As a further improvement of the invention, the service scheduling process is configured as one or more service units for responding to the timing task, the service scheduling process and the service units have a mapping relationship, and the service units are deployed at any one node.

As a further improvement of the present invention, the process scheduling process defines at least one business process, and the service scheduling process defines at least one business logic, so as to configure different distributed timing task scheduling services through a mapping relationship between the business process and the business logic;

the service process comprises service data issued from a user to the timing task issuing component, and the service process is not integrated into an executable code of an actual service;

the business logic is integrated into the service unit;

wherein the service unit is a container, a virtual machine or a microservice.

Based on the same inventive idea, the invention further discloses a computing device, and the computing device deploys a distributed timed task scheduling system as disclosed in any one of the inventions of the invention.

As a further improvement of the invention, the computing device is configured as a cloud computing platform, a server cluster or a data center, and the nodes are computing nodes, storage nodes or network nodes.

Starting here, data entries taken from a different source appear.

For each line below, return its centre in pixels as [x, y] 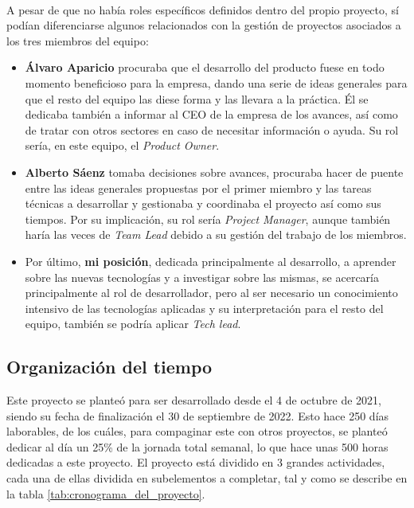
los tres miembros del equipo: [78, 40]
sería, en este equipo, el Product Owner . [122, 145]
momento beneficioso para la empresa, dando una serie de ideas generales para [216, 82]
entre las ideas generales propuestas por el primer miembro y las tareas [198, 188]
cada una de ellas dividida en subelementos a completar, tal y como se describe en [207, 478]
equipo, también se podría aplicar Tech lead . [133, 324]
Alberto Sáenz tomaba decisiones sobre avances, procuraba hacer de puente [214, 172]
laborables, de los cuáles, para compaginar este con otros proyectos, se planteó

Compared with the prior art, the invention has the beneficial effects that:

(1) by at least two scheduling centers arranged between the message queue and the service scheduler, the timing task can be reasonably issued to the service scheduler through the message queue to be executed, so that the fine granularity of the scheduling process of the timing task is ensured, the overall scheduling processing capacity of the distributed timing task scheduling system in a multi-timing task scheduling scene is improved, the use of physical resources and/or virtual resources in the process that a computing device or a cloud computing platform configuring the distributed timing task scheduling system responds to the resource to the timing task is more reasonable, and the waste or the idle of the physical resources and/or the virtual resources is effectively prevented;

(2) the method can overcome the defect that the timing task cannot be effectively responded due to node faults in the scheduling process of the timing task, and realizes the horizontal telescopic capability of scheduling the timing task.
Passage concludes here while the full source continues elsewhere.